When a line in the records contains the string "MassDREAMS", copy that line.

LISTED ENTRIES Block Start

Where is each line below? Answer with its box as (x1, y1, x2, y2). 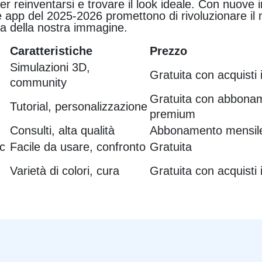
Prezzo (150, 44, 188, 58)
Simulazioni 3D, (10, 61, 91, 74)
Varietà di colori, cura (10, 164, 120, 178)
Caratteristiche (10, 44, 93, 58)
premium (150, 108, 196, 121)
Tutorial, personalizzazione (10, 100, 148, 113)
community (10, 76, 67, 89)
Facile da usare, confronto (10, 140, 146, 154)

LISTED ENTRIES Block End
LISTED ENTRIES Block Start

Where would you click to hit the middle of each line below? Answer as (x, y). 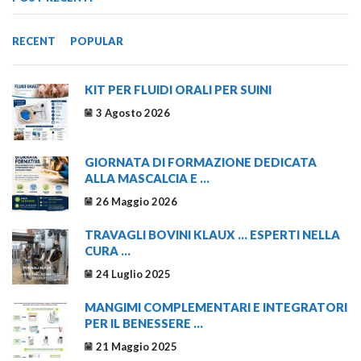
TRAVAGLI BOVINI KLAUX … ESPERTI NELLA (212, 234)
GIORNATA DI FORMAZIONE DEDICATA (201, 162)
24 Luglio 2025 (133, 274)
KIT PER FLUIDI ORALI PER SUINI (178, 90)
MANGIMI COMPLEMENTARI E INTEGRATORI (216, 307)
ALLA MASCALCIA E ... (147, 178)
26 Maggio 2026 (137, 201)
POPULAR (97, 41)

LISTED ENTRIES Block End
LISTED ENTRIES Block Start

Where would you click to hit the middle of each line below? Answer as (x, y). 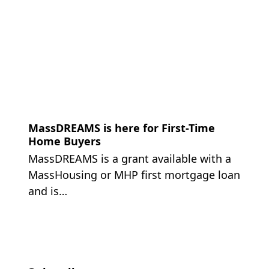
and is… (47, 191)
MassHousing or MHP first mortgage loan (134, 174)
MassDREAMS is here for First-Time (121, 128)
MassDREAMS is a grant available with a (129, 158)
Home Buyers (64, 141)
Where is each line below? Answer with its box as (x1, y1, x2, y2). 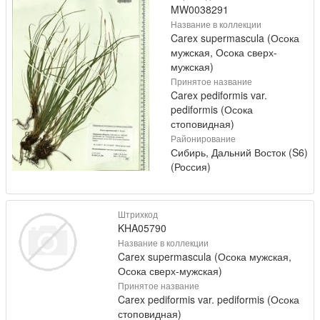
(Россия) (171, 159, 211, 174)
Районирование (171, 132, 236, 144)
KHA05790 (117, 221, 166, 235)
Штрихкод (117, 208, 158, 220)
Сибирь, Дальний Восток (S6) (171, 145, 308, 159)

LISTED ENTRIES Block End

## ANSWER TO THIS TASK
MassDREAMS is here for First-Time (121, 128)
MassDREAMS is a grant available with a (129, 158)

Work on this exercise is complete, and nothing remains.